You are reading that correctly: Initiating an amendment to amend the First Amendment to the U.S. Constitution, and at a stroke, sweep away all recent Supreme Court precedents defending free speech from Citizens United back at least as far as NAACP v. Alabama. While unprecedented in our history, this assault on the Bill of Rights is of a piece with the progressive’s post-constitutional vision of America and her place within the world.
This amendment won’t be happening in the short term. To actually amend the Constitution requires two thirds votes in both the House and the Senate, plus ratification by three fourths of the states. The state legislatures in particular are where Republicans currently hold strong majorities (which is why Mark Levin is pushing his “Liberty Amendments” to be initiated by a convention of the states rather than starting in Congress). But that is all the more reason that we can expect the left to go after state legislature-oriented organizations like ALEC.

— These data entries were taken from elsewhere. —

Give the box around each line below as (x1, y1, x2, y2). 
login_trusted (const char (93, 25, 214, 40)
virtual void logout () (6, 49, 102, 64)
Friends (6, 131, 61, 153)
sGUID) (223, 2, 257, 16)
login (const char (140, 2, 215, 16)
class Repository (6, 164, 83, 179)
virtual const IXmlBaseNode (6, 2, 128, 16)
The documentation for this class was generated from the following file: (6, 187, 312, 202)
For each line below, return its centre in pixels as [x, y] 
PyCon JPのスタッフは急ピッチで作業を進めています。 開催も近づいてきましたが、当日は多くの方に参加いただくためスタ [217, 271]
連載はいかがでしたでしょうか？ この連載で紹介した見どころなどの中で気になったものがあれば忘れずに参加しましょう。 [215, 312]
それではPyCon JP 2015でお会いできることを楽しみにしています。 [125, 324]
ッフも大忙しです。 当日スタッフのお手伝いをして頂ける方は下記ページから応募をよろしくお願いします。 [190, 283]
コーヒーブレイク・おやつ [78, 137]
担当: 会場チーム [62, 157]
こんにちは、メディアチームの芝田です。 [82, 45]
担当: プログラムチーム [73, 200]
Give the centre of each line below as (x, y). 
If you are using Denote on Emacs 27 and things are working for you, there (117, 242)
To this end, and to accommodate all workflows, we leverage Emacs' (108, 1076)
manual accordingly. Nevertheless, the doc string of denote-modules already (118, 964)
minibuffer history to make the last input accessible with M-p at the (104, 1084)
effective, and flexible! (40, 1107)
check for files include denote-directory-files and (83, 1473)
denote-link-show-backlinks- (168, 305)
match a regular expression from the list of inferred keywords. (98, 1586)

The motion to end debate failed by only 6 votes. Like HillaryCare, it will be back, with a vengeance, once the left has pulled the country a few more inches in its direction.

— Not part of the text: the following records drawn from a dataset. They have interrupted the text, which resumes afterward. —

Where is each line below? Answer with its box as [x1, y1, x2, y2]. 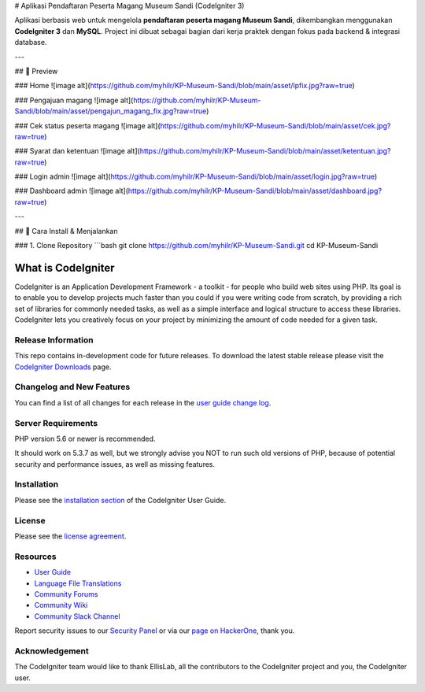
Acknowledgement [14, 646, 90, 657]
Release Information [14, 335, 94, 346]
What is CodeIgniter [14, 261, 115, 275]
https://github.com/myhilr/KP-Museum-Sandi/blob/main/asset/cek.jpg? [160, 120, 391, 130]
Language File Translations [34, 579, 122, 588]
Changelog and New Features [14, 382, 131, 393]
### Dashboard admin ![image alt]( [14, 186, 129, 196]
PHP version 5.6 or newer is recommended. [14, 434, 156, 443]
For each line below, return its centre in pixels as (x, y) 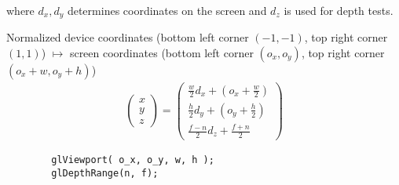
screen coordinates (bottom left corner (161, 52)
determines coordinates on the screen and (167, 10)
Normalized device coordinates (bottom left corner (128, 36)
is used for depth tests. (339, 10)
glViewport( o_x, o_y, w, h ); (133, 160)
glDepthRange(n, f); (105, 173)
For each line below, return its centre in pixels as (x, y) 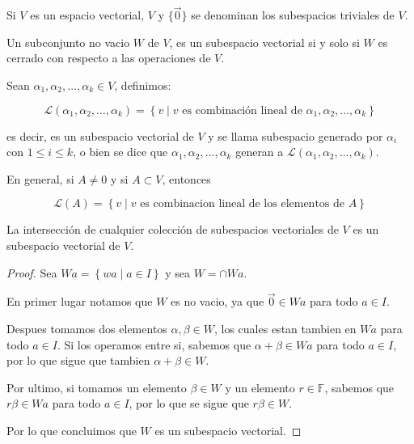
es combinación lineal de (242, 110)
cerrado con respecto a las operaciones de (109, 58)
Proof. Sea (32, 272)
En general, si (40, 178)
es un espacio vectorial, (87, 15)
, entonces (186, 178)
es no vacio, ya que (218, 301)
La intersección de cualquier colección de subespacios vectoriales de (173, 229)
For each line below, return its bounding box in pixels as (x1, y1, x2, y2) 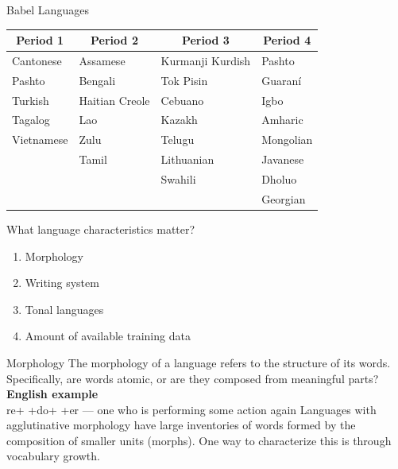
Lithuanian (160, 151, 214, 168)
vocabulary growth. (6, 448, 100, 464)
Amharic (261, 111, 303, 128)
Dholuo (261, 171, 297, 187)
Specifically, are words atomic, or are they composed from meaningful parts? (6, 370, 379, 386)
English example (6, 386, 99, 402)
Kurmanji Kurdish (160, 52, 251, 68)
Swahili (160, 171, 196, 187)

A couple of notable omissions in Strassel’s narrative are Dinesh D’Souza and Mark Steyn. D’Souza was sentenced in 2014 to 5 years’ probation, eight months of community confinement, and psychological counseling for exceeding campaign contribution limits. Mark Steyn has been languishing in judicial limbo for four years, sued by climate scientist Michael Mann for “defamation of a Nobel Laureate” for criticizing the latter in a blog post. Nevertheless, the book is exhaustive in its coverage.

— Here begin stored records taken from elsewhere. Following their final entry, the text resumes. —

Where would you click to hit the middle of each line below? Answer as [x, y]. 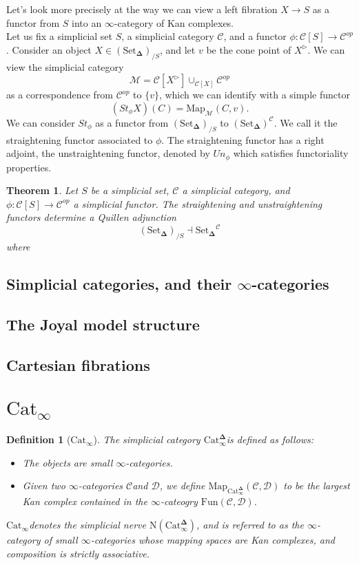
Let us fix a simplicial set [60, 36]
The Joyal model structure [103, 324]
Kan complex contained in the [85, 501]
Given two [44, 486]
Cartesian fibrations [78, 364]
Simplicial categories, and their [119, 284]
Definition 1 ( [39, 439]
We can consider [41, 122]
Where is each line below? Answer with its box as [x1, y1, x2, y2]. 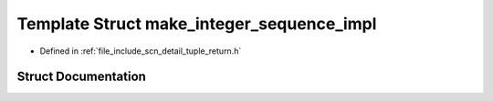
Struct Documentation [16, 69, 146, 85]
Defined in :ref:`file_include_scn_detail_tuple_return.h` [39, 45, 242, 56]
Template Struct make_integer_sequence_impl [16, 14, 377, 34]
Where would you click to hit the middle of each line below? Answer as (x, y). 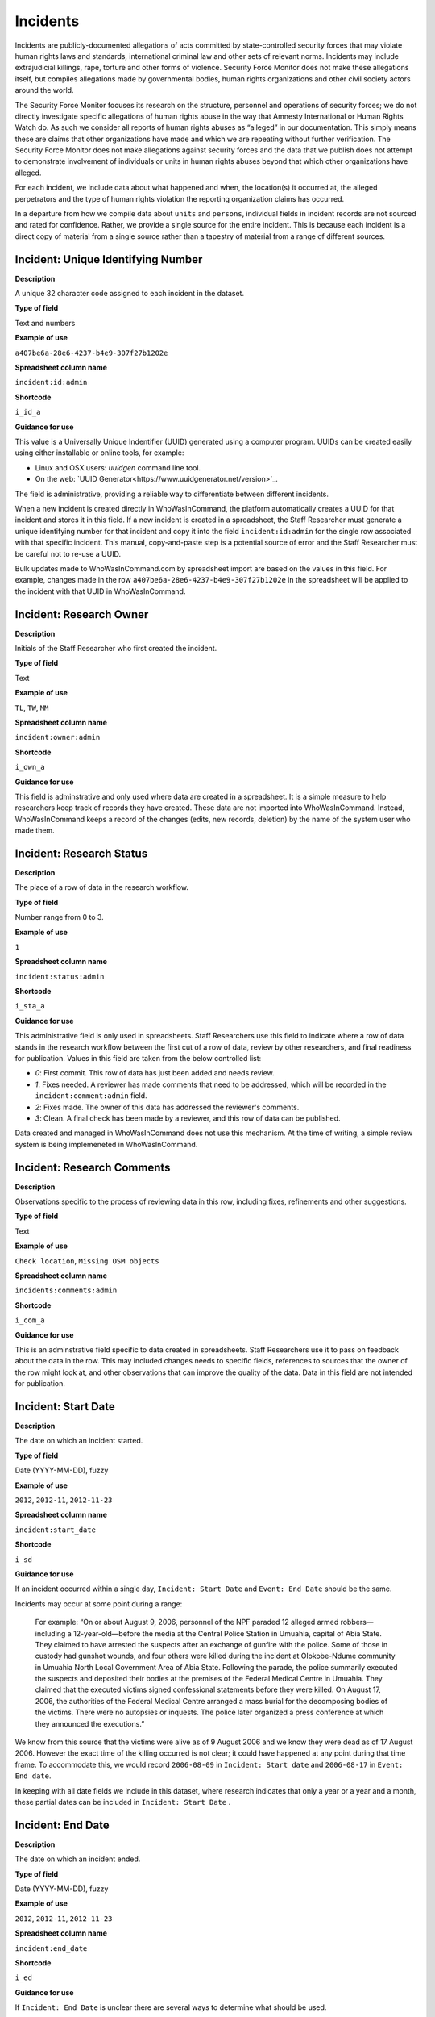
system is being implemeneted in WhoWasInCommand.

The sheer volume of data points and complexity of the interwoven story lines at times overwhelms even Strassel’s superlative skill and with it, her reader. As an example, Jim Jordan is mentioned several times throughout the book, and featured prominently in one chapter, but is otherwise a relatively minor character in the overall cast that includes such “stars” as Obama, Lois Lerner, Judicial Watch’s Tom Fitton and even Karen Kenney, president of the San Fernando Valley Patriots. So when his last name only is dropped repeatedly and casually in later chapters in a manner that assumes that the reader has fresh recall of his position and significance in the overall scheme, the reader is instead compelled to scramble to the index to retrace the other references and discover that the same index isn’t 100% accurate. As it turns out, there are at least two Jim Jordans, one the Republican congressman from Ohio who led the House Oversight Committee’s investigation into the IRS, and the the other a leftist political consultant associated with George Soros’s groups Americans Coming Together (ACT) and Media Fund, and the John Kerry for President campaign; but neither the text nor the index clarify that distinction. There are no index entries for TIGTA (the Treasury Inspector General for Taxing Administration) or the Zicklin Index, despite many significant references in the text.
There are many similar difficulties throughout the book, especially for those of us who don’t read many detective mystery or conspiracy novels; some of us need a little more hand-holding, and the book might sell better if it did so.
But as with so much else in the current political season, we don’t have the luxury of waiting for perfection. A merely outstanding, indispensable, exhaustive and definitive account, delivered in time to inform the voters of the true nature of the contest, will have to do; in fact, it will do very well.